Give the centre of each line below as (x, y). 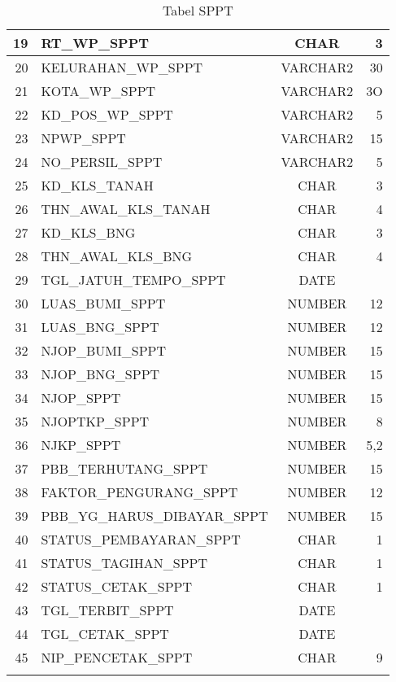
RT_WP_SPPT (95, 43)
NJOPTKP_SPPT (95, 421)
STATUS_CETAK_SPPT (117, 586)
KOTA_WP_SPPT (98, 91)
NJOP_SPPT (81, 398)
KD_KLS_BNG (88, 232)
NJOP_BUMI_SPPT (103, 350)
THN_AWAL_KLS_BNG (117, 256)
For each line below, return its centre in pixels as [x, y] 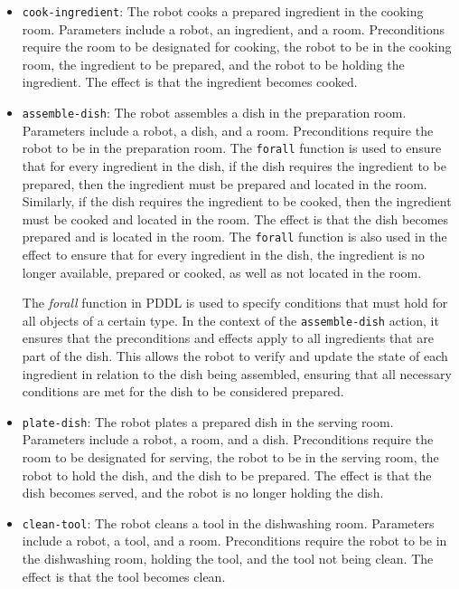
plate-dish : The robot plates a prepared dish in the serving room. [208, 421]
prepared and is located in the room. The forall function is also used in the [234, 237]
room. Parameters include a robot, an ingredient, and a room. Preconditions [233, 28]
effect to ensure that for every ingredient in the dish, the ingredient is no [223, 254]
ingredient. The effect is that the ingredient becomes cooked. [190, 82]
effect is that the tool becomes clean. [124, 576]
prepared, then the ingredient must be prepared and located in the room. [225, 183]
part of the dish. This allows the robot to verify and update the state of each [235, 356]
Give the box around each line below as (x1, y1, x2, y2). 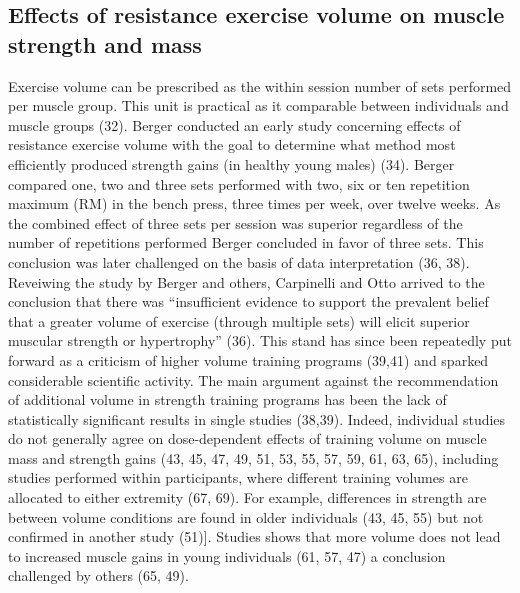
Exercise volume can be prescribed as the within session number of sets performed (8, 75, 512, 96)
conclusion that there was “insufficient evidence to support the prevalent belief (8, 291, 489, 312)
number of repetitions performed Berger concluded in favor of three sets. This (8, 232, 484, 253)
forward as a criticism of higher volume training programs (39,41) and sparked (8, 349, 489, 370)
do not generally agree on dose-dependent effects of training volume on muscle (8, 428, 487, 449)
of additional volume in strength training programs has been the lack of (8, 389, 447, 410)
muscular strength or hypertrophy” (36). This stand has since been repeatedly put (8, 330, 512, 351)
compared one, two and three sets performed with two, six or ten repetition (8, 173, 470, 194)
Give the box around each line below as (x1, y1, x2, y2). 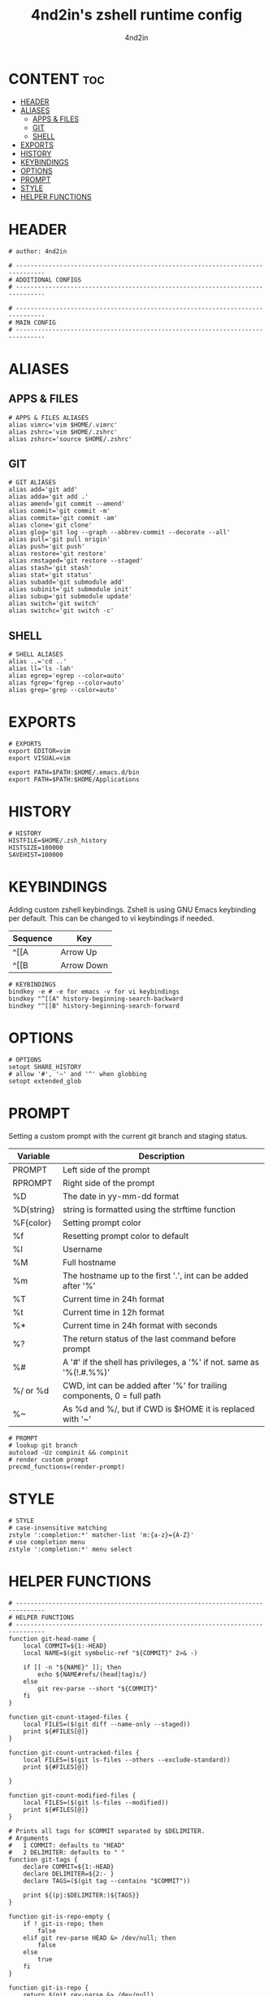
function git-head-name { (8, 1635, 96, 1643)
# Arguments (8, 1834, 49, 1842)
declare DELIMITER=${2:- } (23, 1870, 115, 1878)
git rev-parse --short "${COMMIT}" (37, 1684, 158, 1692)
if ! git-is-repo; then (23, 1919, 104, 1928)
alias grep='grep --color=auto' (8, 686, 118, 694)
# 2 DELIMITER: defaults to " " (8, 1848, 126, 1857)
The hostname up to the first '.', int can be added (62, 1270, 249, 1281)
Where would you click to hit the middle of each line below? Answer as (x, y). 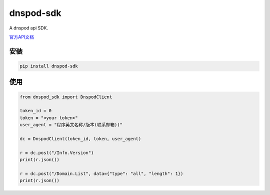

■ What the exercise asks ■
Exactly as they stand, retype all the entries, but omit the pictures.

■ Reply to the exercise ■
Give the centre of each line below as (x, y). 
RT_WP_SPPT (95, 43)
NJOPTKP_SPPT (95, 421)
STATUS_CETAK_SPPT (117, 586)
KOTA_WP_SPPT (98, 91)
NJOP_SPPT (81, 398)
KD_KLS_BNG (88, 232)
NJOP_BUMI_SPPT (103, 350)
THN_AWAL_KLS_BNG (117, 256)
For each line below, return its centre in pixels as [x, y] 
plate-dish : The robot plates a prepared dish in the serving room. [208, 421]
prepared and is located in the room. The forall function is also used in the [234, 237]
room. Parameters include a robot, an ingredient, and a room. Preconditions [233, 28]
effect to ensure that for every ingredient in the dish, the ingredient is no [223, 254]
ingredient. The effect is that the ingredient becomes cooked. [190, 82]
effect is that the tool becomes clean. [124, 576]
prepared, then the ingredient must be prepared and located in the room. [225, 183]
part of the dish. This allows the robot to verify and update the state of each [235, 356]
Give the box around each line below as (x1, y1, x2, y2). 
Exercise volume can be prescribed as the within session number of sets performed (8, 75, 512, 96)
conclusion that there was “insufficient evidence to support the prevalent belief (8, 291, 489, 312)
number of repetitions performed Berger concluded in favor of three sets. This (8, 232, 484, 253)
forward as a criticism of higher volume training programs (39,41) and sparked (8, 349, 489, 370)
do not generally agree on dose-dependent effects of training volume on muscle (8, 428, 487, 449)
of additional volume in strength training programs has been the lack of (8, 389, 447, 410)
muscular strength or hypertrophy” (36). This stand has since been repeatedly put (8, 330, 512, 351)
compared one, two and three sets performed with two, six or ten repetition (8, 173, 470, 194)
Give the box around each line below as (x1, y1, x2, y2). 
function git-head-name { (8, 1635, 96, 1643)
# Arguments (8, 1834, 49, 1842)
declare DELIMITER=${2:- } (23, 1870, 115, 1878)
git rev-parse --short "${COMMIT}" (37, 1684, 158, 1692)
if ! git-is-repo; then (23, 1919, 104, 1928)
alias grep='grep --color=auto' (8, 686, 118, 694)
# 2 DELIMITER: defaults to " " (8, 1848, 126, 1857)
The hostname up to the first '.', int can be added (62, 1270, 249, 1281)
Where would you click to hit the middle of each line below? Answer as (x, y). 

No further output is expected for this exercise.